Scientists have previously estimated that reflecting less than 1% of sunlight back into space could compensate for the warming generated by all greenhouse gases emitted since the industrial revolution. Possible techniques include putting a giant screen into orbit, thousands of tiny, shiny balloons, or microscopic sulphate droplets pumped into the high atmosphere to mimic the cooling effects of a volcanic eruption. The IPCC draft said such ideas were "speculative, uncosted and with potential unknown side-effects".

This seems pretty ludicrous to me. "Let's come up with some mad, crazy, trillion-dollar sci-fi way to reverse the effects of global warming, because, you know, reducing emissions would just be unthinkable!"

Could something like this work? What other effects could it have on the environment/atmosphere?

Well, at least the US now seemingly accepts that "there is a 90% chance that human activity is warming the planet", even if the only proposed solution it can come up with is a ridiculous, grandiose gesture-of-power "cure", rather than any attempt at prevention...

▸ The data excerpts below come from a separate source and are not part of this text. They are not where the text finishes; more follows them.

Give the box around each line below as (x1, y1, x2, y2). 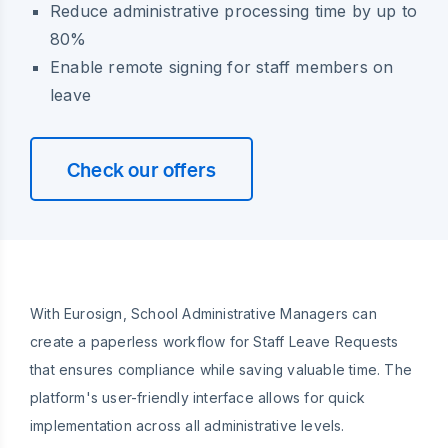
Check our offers (67, 157, 217, 182)
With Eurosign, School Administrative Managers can (30, 305, 377, 323)
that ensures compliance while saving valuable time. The (30, 361, 413, 379)
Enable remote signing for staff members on (50, 57, 394, 78)
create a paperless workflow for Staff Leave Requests (30, 333, 399, 351)
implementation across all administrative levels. (30, 417, 345, 435)
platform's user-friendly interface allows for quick (30, 389, 366, 407)
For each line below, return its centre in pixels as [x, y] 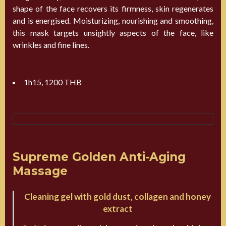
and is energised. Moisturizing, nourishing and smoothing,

(As an aside, i vaguely remember reading something years ago about the Soviets having plans to use giant space mirrors, but in the opposite way, to try to reflect more sunlight towards the earth, specifically in far northern parts of Russia, in order to try to increase crop yields and the length of the growing season... I'm not sure if those plans were ever put into practice tho, altho one bloke i used to know once pointed out to me a bright light in the sky (which, in all probability, was either Jupiter or Venus) and claimed it was "the Russian space mirror"...)
 
 
MattShepherd: I WEDDED KALI!
19:50 / 29.01.07
Given my growing fear that the ship has sailed and we've passed the Point of No Return for the greenhouse effect -- that reducing emissions by 50% won't make a crap of difference given current momentum, and that the world isn't going to do it anyway -- alternative plans are okay by me at this point.

I'm aware that it's kind of like building a raft because you set the boat on fire, but man, the boat's really burning at this point.
 
 
Lagrange's Nightmare
20:10 / 29.01.07
The whole mirror technology could actually be a decent tool to develop because it can work both ways. Besides global warming there is going to be a large amount of natural variability in the future (i.e. Milankovitch cycles) and we are either going to have to adapt or control and in general we seem to prefer the controlling option...

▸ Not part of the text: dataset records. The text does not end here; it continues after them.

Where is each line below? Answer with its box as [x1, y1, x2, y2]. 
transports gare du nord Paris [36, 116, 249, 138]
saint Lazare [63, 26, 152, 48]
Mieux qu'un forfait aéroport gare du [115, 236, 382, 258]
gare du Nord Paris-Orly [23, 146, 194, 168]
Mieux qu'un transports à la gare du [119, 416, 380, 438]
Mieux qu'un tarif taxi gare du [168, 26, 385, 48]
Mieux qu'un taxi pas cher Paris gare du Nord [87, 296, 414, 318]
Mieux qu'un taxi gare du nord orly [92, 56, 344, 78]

But of course i don't think any countries would be trusting the US to run it itself. It's pretty easy to turn controlling sunlight into a military weapon.
 
 
Axolotl
12:03 / 30.01.07
If we're putting giant mirrors into space we should just put giant solar panels into space and beam the power down using microwaves. That would enable us to reduce emissions caused by generating electricity, which iirc is the largest source of greenhouse gases. It sounds insanely sci-fi, but it's doable if you have the capability for N.E.O. construction and cheap lift platform.
However the chances of that happening in the current political climate is so slim as to be just wishful thinking.
 
 
Tom Coates
17:35 / 05.02.07
Yeah, this stuff is a puzzle, all right. I mean on the one hand, you've got the point of no return-ness thing going on, then you've got the redress the balance thing (which is the interesting thing - you wonder if there would then be any inclination to fix the earth-bound problem or to just throw up another couple of dozen mirrors), and then you've got the catastrophic side effects question - what actually would happen if a particular area of the globe got less heat than all of the others? Really weird weather effects?

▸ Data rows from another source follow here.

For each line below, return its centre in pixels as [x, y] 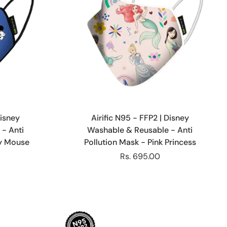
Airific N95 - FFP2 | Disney [140, 118]
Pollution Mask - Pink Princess [140, 142]
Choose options [140, 104]
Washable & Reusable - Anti [140, 130]
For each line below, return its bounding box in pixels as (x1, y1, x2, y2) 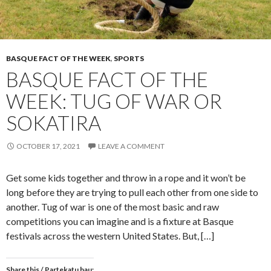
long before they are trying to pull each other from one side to (6, 186, 258, 198)
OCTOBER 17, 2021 (16, 141, 80, 151)
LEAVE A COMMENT (98, 141, 165, 151)
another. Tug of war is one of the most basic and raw (6, 200, 219, 212)
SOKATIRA (6, 110, 101, 135)
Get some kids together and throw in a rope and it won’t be (6, 171, 246, 183)
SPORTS (114, 53, 144, 63)
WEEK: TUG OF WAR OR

At this point, I'm with the people who say that anything goes, within reason, just as long as we attack the problem from muliple directions and don't rely too much on any one. There was one suggestion I saw when I was in the US recently which was to ban the sale of normal lightbulbs and insist they be replaced by low energy flourescent ones that took the same power and worked in the same sockets. The amount of energy that could save could be enormous.
 
 
Phex: Dorset Doom
20:11 / 05.02.07
Another idea was to put particulate dust into the upper atmosphere so a tiny percentage of sunlight is reflected from the entire earth- which might in turn affect plants since they rely on sunlight, which might mean less carbon dioxide being recycled, which might mean more global warming, but that's okay because we can always pump some more dust into the atmosphere...
With mirrors there's the problem of where to put them- obviously they're not going to be popular floating above populated areas- so that's all of Earth's land mass out. There's the Arctic and Antarctic of course, but for half a year they receive no sunlight anyway. Then there's the ocean, but denying it sunlight is going to cause some vitamin E depleted fishermen and a die-off of the planet's algae, which produces 80% of the world's oxygen.